We returned to the hotel to drop off our purchases, then we headed to the F-line train stop to go to the Ferry Building (Pier 1).  In front of the building there is a farmer’s market.  Many of the kiosks offered samples of their food, so we got to try several different fruits and some chocolate peanut butter brittle.  The fruit was great.  We bought some plums, peaches, and plum/apricot hybrids.

We walked through the Ferry Building to see the shops inside.  We stopped at a cheese shop to see the different cheeses.  Of all the cheese they had there, we only recognized a few.  Most seemed to be from small farms that made specialty cheeses.  There was quite a variety.

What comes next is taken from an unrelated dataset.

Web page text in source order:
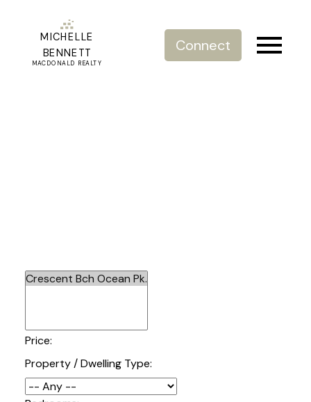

We went out the back to watch a ferry leaving.  Then we returned to the F-line stop to continue on to Union Square.

After we walked around Union Square, we went to Macy’s stop across the street.  It had seven levels, so we just looked at a few.  We picked up a to-go lunch at the Boudin Sourdough Bakery in the basement of Macy’s and took it back across the street to eat on Union Square.

The temperature was unusually warm for San Francisco.  It was actually a little hot sitting in the sun on the square.

Next, we headed to the Westfield Center, which is a new mall on Market Street.  It has nine floors and over 400 stores.  The Nordstrom area has curved escalators in a seven-story atrium.  We looked around the mall for about an hour, checking out various stores.  Then we headed back to the Macy’s area.

We used a free ticket we got from Expedia to ride an open double-decker bus back to Fisherman’s Wharf.  Then we returned to the hotel to drop off the fruit and plan our next outing.

We decided to check out the Maritime Park across the street on the Hyde St. Pier.  There are several ships anchored there in various states of refurbishment.  We walked to the end of the pier and looked at the ships, but didn’t board them.

After the pier, we headed west along the bay, through Fort Mason, and on to Crissy Field.  There was a really strong wind from the west impeding our progress.  We watched sail boarders and wind surfers off Crissy Field for a few minutes.  Then we headed to the Palace of Fine Arts.

The rotunda was shrouded with scaffolding and was blocked off to pedestrains, so we couldn’t see much of the Palace.  Only the peripheral structures viewable.  We walked through as much as we could, then went to the lake and viewed the construction from there.

Then we headed to a bus stop to go toward Russian Hill.  We ate at Zarzuela, a Spanish topa restaurant.  We ordered five different topas: pisto manchego (vegetable stew), rollitos de berenjena (grilled eggplant with goat cheese), scallops, fried potatoes, and ham and chicken croquettes.  Teagan got rice pudding for dessert.  The food was excellent.  So our first topa experience turned out quite well.

We walked back to the hotel from the restaurant around 7:30 p.m.  The cool breeze from the bay caused us to put our jackets on for the first time today.

9 July 2008

We left the hotel and picked up the rental car from Avis just a couple of blocks from the hotel.  Then we headed across the Golden Gate Bridge to Marin County.  Our plan was to visit Muir Woods first.

We arrived at Muir Woods around 10:30 a.m.  Parking is always iffy there, but we managed to get a spot very close to the entrance by circling the lot a few times.  Admission was $5 apiece.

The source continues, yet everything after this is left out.